# Uno Cabled headband



## Searley (Apr 4, 2012)

I've had quite a few requests for this pattern, so here it is. Very easy to knit up.


----------



## Montana Gramma (Dec 19, 2012)

Thank you so much! I can go crazy with colours now!


----------



## vixensuzyq (Jun 21, 2013)

Thank you so much. Can't wait to make some of these.


----------



## knitgogi (Aug 25, 2013)

Thank you! Perfect pattern to try cabling for the first time!


----------



## bettyirene (Apr 5, 2012)

Thank you for sharing.


----------



## MinnesotaNative (Nov 10, 2012)

I like it. I will try it and make a couple for my nieces.


----------



## Coral McRae (Jul 23, 2013)

How strange, I've just saved Paxtons Jacket!


----------



## Coral McRae (Jul 23, 2013)

This link was Uno!


----------



## grandmatimestwo (Mar 30, 2011)

Thank you for sharing! I think both my daughters would enjoy this!


----------



## Bostonmama (Aug 25, 2012)

Thank you, I can see a new obsession coming on!


----------



## disneynana2003 (Mar 28, 2013)

thank you so much for this it will make a nice Christmas gift for GD or 3


----------



## Red Robin (Mar 4, 2013)

THANK YOU so very much for the download :| It is exactly the pattern I need for a daughter for Christmas.
Appreciate it.
Happy Knitting to you.

Red Robin


----------



## Smccar (Jun 1, 2012)

Thank you. Perfect fo a few more gifts.


----------



## betsy10904 (Sep 15, 2011)

Thank you. Wonderful pattern.


----------



## judyr (Feb 20, 2011)

Well you have made a lot of people happy today - sending this pattern - not only for the makers but the receivers of the handiwork. We all thank you.


----------



## Yarn bulldog (Aug 10, 2012)

Thank you. I am always looking for easy patterns. I can knit socks, but life is so busy with kids that I cannot pay attention to anything too complicated. Thanks again


----------



## SavvyCrafter (May 6, 2012)

Thank you for sharing the pattern! It's really a nice pattern to make for Christmas gifts.


----------



## headvase1 (Nov 18, 2011)

Thank you so much for the download my daughter and GD's will love this pattern.


----------



## NellieKnitter (Sep 10, 2012)

Thank you so very much for sharing your pattern! Great quick gift!


----------



## Pat lamb (Oct 31, 2011)

Thank you Searly for the pattern. I made one last night. Very easy and pretty


----------



## katygrace (Oct 7, 2011)

How nice, thank you very much !


----------



## barbtobias2012 (May 8, 2012)

Searley said:


> I've had quite a few requests for this pattern, so here it is. Very easy to knit up.

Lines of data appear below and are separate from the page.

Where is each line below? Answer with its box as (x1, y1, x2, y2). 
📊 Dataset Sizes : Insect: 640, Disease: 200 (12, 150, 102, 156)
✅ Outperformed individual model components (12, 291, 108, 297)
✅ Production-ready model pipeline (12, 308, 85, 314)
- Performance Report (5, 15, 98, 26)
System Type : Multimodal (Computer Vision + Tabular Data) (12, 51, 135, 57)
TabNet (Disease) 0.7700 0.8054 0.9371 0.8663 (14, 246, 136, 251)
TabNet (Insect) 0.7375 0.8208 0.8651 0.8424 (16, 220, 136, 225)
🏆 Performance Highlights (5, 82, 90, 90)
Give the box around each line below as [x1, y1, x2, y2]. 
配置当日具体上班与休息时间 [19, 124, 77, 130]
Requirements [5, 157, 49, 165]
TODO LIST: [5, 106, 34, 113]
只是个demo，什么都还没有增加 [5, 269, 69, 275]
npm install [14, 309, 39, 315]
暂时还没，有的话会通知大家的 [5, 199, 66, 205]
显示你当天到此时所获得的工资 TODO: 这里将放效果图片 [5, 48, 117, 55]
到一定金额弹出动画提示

Thank you very much! Now I know what I'll do with lots of "bits" of left-over yarn that I can't quite bear to throw away.


----------



## Jeanett (Oct 19, 2013)

Thanks for sharing!


----------



## Pat lamb (Oct 31, 2011)

I did this last night is not put together yet :thumbup: love the pattern thank you


----------



## catlover1960 (May 18, 2012)

Searley said:


> I've had quite a few requests for this pattern, so here it is. Very easy to knit up.


Thank you for this pattern. This will make nice quick gifts.


----------



## Sewalaskan (Sep 7, 2013)

Thank you. Can't wait to try it


----------



## knitgogi (Aug 25, 2013)

Pat lamb said:


> I did this last night is not put together yet :thumbup: love the pattern thank you


That looks so nice! How wide did yours turn out?

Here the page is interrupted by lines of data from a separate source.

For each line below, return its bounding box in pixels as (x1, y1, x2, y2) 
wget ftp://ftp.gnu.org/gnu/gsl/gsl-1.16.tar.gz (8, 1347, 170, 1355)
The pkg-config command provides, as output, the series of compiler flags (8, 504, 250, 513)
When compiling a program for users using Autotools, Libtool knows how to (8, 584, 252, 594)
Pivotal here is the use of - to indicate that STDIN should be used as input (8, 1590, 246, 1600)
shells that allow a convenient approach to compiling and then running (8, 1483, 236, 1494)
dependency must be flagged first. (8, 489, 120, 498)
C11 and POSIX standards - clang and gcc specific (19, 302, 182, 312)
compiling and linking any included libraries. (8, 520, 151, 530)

I'm thinking I might need to decrease the border stitches a little, maybe to 4, for my granddaughters, as it might be too wide for their heads with a cast on of 20.


----------



## Nilda muniz (Aug 14, 2011)

Thank you so much for sharing the pattern.


----------



## Pat lamb (Oct 31, 2011)

My was 4" wide.


----------



## Joanne5 (Feb 12, 2011)

Thank you so much. I have been looking for a pattern like this for some time now. More Christmas gifts!


----------



## knitgogi (Aug 25, 2013)

Pat lamb said:


> My was 4" wide.


Thank you!


----------



## mollyannhad (Feb 1, 2011)

Thanks for the pattern!


----------



## jaml (Feb 4, 2011)

Thank you!


----------



## JeanJ (Jul 12, 2011)

Thank you. These will make great stocking stuffers!


----------



## MzBluejay (Sep 1, 2013)

Hi Searly

This is just what I have been looking for. I do however have a really dumb question.. Do you just fasten the ends together or put elastic or what. Thanks for giving us the pattern. I haven't done cable yet but this looks just what I want to learn on.


----------



## Searley (Apr 4, 2012)

I usually make a crochet loop from the cast off tail and add a button to the other end. If you add a second button it will make the headband adjustable. You could also make a buttonhole at one end (look up 'how to make a knitted buttonhole' if you're not sure of this.


----------



## MzBluejay (Sep 1, 2013)

Hi Searly Thanks so much. I very much like the idea for the button closing. Makes a lot of sense. Thanks again


----------



## Revan (Jun 29, 2011)

Bless your heart, thank you so much for this pattern.


----------



## DSouthard01 (Sep 10, 2011)

Thanks! My granddaughter is asking for headbands (4 or 5!) for Christmas. Good timing.

Donna K


----------



## LinJurm (Aug 4, 2011)

Thanks for sharing this pattern with us.


----------



## glnwhi (Jan 19, 2011)

thank you my girls love headbands


----------



## mel51 (Dec 25, 2013)

Thank you so much for this great pattern.


----------



## murphzmom (Feb 19, 2013)

Thank you for this great pattern. I printed a copy for my co-worker as well. Here is a question that we both thought would be neat but I am not sure how to go about doing so. Is there a way that you could make this so that just the cable portion was in a contrast color from the main yarn that I would use? I was thinking of using a varigated for the main yarn and then a solid for the cable portion. Is this possible and how would I go about it.

Thanks so much!!

Mindy


----------